AI agents invoke limit_expression to trigger actions in SageMath MCP Server. What it does depends on the arguments the agent supplies, and its effects often reach beyond the immediate call — builds kicked off, notifications sent, workflows started.
This tool runs SageMath code to compute limits, making it an Execute category since it evaluates/runs expressions in a computational environment with persistent state. While the primary purpose is mathematical computation (which could seem like Read), it executes code in a live SageMath session, and misuse could involve injecting arbitrary SageMath code.

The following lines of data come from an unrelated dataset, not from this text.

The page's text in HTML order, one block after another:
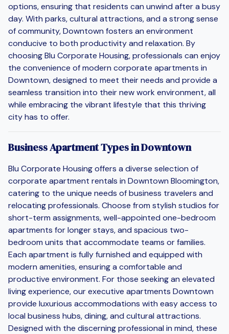
options, ensuring that residents can unwind after a busy
day. With parks, cultural attractions, and a strong sense
of community, Downtown fosters an environment
conducive to both productivity and relaxation. By
choosing Blu Corporate Housing, professionals can enjoy
the convenience of modern corporate apartments in
Downtown, designed to meet their needs and provide a
seamless transition into their new work environment, all
while embracing the vibrant lifestyle that this thriving
city has to offer.
Business Apartment Types in Downtown
Blu Corporate Housing offers a diverse selection of
corporate apartment rentals in Downtown Bloomington,
catering to the unique needs of business travelers and
relocating professionals. Choose from stylish studios for
short-term assignments, well-appointed one-bedroom
apartments for longer stays, and spacious two-
bedroom units that accommodate teams or families.
Each apartment is fully furnished and equipped with
modern amenities, ensuring a comfortable and
productive environment. For those seeking an elevated
living experience, our executive apartments Downtown
provide luxurious accommodations with easy access to
local business hubs, dining, and cultural attractions.
Designed with the discerning professional in mind, these
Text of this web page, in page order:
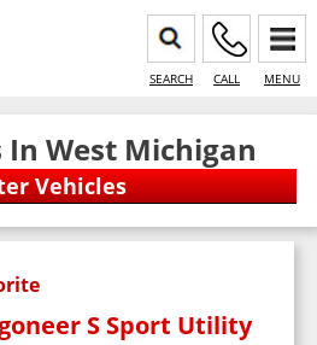
SEARCH CALL MENU
In West Michigan
S Sport Utility
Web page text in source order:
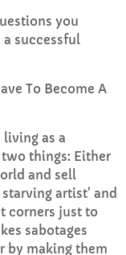
add_shopping_cart
you
successful
To Become A
as a
things: Either
and sell
artist’ and
corners just to
sabotages
by making them
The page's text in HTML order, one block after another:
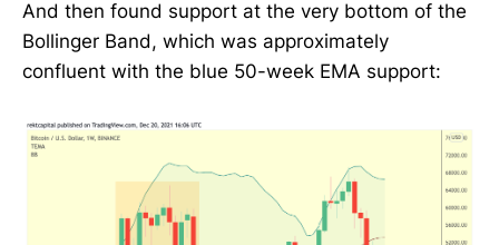
And then found support at the very bottom of the
Bollinger Band, which was approximately
confluent with the blue 50-week EMA support:
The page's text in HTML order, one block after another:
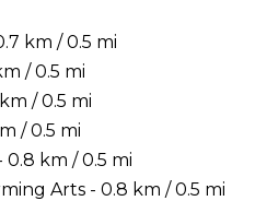
km / 0.5 mi
/ 0.5 mi
/ 0.5 mi
/ 0.5 mi
km / 0.5 mi
Arts - 0.8 km / 0.5 mi
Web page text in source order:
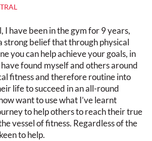
I have been in the gym for 9 years,
strong belief that through physical
you can help achieve your goals, in
found myself and others around
fitness and therefore routine into
life to succeed in an all-round
want to use what I’ve learnt
to help others to reach their true
vessel of fitness. Regardless of the
to help.
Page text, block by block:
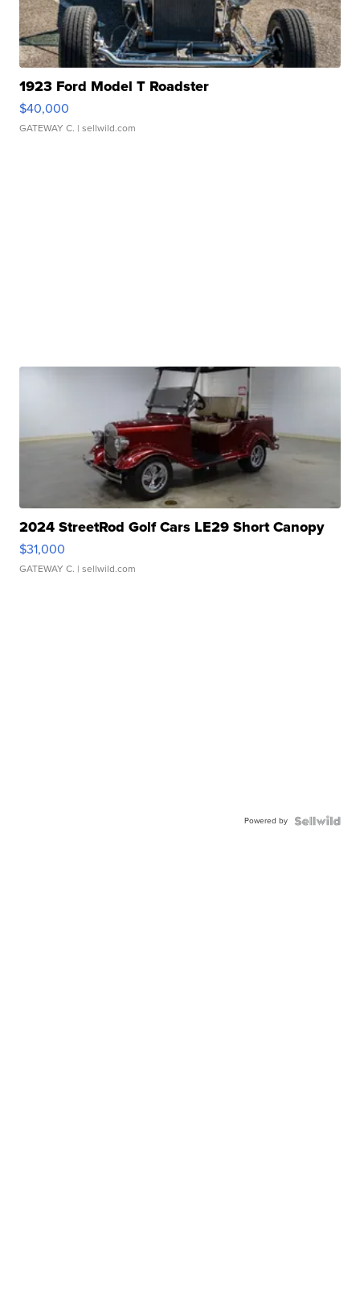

From the tool's definition 'Compute the limit of an expression' using SageMath, which executes mathematical computations in a persistent session
Documented attack patterns abuse exactly the kind of access limit_expression gives an agent:
PolicyLayer is an MCP gateway — it sits between your AI agents and SageMath MCP Server, and nothing reaches the server without passing your rules. This is the rule we recommend for limit_expression:
{
"version": "1",
"default": "deny",
"tools": {
"limit_expression": {
"limits": [
{
"counter": "limit_expression_rate",
"window": "minute",
"max": 10,
"scope": "grant"
}
]
}
}
} limit_expression stays usable, but rate-capped — a runaway agent can't fire it dozens of times a minute. Everything else on the server is denied unless you say otherwise.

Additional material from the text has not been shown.